Niall Douglas wrote:
I'll tell you what though, if two more people strongly feel that "basic_monad" and "monad_error" need to be renamed, I will do it. Please people do suggest a better alternative name though.
basic_monad is an implementation detail, but monad_error is part of the interface.
Similarly I intentionally sit on the fence with all the rest of Outcome: it is up to the end user to choose the idiomatic style they prefer. That's why the public API looks "heavy", but really it's just many syntax ways of doing exactly the same thing.
The problem with this approach, apart from not sitting well with me personally, is that once the library enters wide use, you can no longer take any of these alternative APIs away without breaking code. It's better, in my opinion, to provide a minimal interface first, then add bells and whistles on an as-needed basis. I look at result<>'s reference documentation and all I can think of is that 2/3 of it isn't needed and 2/3 of that even consists of different spellings of the same thing. I'd even remove value_or, there's nothing wrong with r? r.value(): def.
During my ACCU talk, about half the audience really want implicit conversion for T and E in Expected so you can skip typing make_xxx() all the time. The other half want always explicit instantiation so that it is impossible to create an Expected *without* using make_xxx() (BTW, Toronto will be discussing enforcing this for std::expected i.e. to remove all implicit conversion)
A legitimate fork in the road. What I'd do is enable conversion when unambiguous, otherwise require make_expected<T> and make_unpexpected<E>. But that's not what we're talking about here, because make_expected and make_unexpected will be present regardless of the decision to enable implicit conversion or not.
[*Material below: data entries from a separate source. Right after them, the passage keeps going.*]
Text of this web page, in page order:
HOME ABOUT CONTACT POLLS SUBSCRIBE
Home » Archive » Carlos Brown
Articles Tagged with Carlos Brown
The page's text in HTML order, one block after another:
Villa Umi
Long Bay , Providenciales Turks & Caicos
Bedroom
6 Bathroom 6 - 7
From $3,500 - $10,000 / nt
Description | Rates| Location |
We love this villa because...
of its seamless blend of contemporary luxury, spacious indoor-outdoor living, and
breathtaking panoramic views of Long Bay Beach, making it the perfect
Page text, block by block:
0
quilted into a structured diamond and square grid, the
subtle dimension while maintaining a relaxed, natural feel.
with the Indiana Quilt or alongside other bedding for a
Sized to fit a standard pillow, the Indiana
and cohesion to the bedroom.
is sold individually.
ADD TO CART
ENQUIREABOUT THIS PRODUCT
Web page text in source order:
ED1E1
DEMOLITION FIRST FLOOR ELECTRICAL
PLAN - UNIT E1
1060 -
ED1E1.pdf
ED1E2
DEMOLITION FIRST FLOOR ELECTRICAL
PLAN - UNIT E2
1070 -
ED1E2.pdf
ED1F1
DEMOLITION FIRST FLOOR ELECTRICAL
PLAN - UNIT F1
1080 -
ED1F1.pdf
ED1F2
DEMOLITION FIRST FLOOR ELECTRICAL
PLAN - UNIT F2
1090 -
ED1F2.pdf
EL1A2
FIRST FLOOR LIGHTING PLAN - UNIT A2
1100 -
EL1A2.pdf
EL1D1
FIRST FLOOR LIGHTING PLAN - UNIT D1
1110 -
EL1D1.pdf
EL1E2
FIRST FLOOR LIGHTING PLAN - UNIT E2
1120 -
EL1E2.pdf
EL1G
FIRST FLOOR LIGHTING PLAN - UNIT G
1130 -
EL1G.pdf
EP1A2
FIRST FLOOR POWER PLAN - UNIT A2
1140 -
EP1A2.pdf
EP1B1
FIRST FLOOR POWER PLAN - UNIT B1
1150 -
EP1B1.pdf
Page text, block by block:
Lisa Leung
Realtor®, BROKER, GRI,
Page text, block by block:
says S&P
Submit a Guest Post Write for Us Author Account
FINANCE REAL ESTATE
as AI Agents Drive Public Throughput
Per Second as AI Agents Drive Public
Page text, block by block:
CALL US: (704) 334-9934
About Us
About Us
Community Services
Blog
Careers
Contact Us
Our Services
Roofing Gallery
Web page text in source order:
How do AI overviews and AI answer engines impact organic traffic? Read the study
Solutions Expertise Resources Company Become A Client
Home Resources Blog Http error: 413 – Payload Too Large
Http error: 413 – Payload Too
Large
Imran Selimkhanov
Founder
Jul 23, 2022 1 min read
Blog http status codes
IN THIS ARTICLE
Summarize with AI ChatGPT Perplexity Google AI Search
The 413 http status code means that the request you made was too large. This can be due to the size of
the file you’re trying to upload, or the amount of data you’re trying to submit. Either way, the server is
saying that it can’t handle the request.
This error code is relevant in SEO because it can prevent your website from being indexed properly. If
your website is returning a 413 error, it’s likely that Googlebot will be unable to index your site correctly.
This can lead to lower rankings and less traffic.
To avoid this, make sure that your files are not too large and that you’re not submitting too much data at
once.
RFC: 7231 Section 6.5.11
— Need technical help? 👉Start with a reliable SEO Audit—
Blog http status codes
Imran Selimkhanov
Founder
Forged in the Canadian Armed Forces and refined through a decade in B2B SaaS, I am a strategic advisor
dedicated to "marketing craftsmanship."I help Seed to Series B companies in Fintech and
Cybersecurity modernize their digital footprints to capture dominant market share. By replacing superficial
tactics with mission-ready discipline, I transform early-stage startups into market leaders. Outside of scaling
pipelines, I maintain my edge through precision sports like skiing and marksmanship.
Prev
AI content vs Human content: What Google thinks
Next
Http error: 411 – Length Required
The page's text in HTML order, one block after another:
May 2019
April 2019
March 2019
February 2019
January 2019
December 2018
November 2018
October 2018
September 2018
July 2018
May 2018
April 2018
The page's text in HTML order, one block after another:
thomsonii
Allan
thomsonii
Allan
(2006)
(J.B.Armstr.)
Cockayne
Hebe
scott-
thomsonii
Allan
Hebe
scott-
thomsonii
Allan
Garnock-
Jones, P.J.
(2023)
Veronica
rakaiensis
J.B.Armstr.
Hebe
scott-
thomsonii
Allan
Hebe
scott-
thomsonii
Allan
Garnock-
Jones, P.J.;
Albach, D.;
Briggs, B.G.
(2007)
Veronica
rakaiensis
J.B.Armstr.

Another defect in Expected in my opinion is having value return semantics for .value_or(). You'll note Outcome's Expected has reference return semantics for .value_or() which is a deviation.
I don't care for the pervasive &/&&/const&/const&& duplication (fourplication) very much myself, would return by value everywhere, but that's a matter of taste. Follows from the philosophy to provide the simple thing first, then complicate if need arises.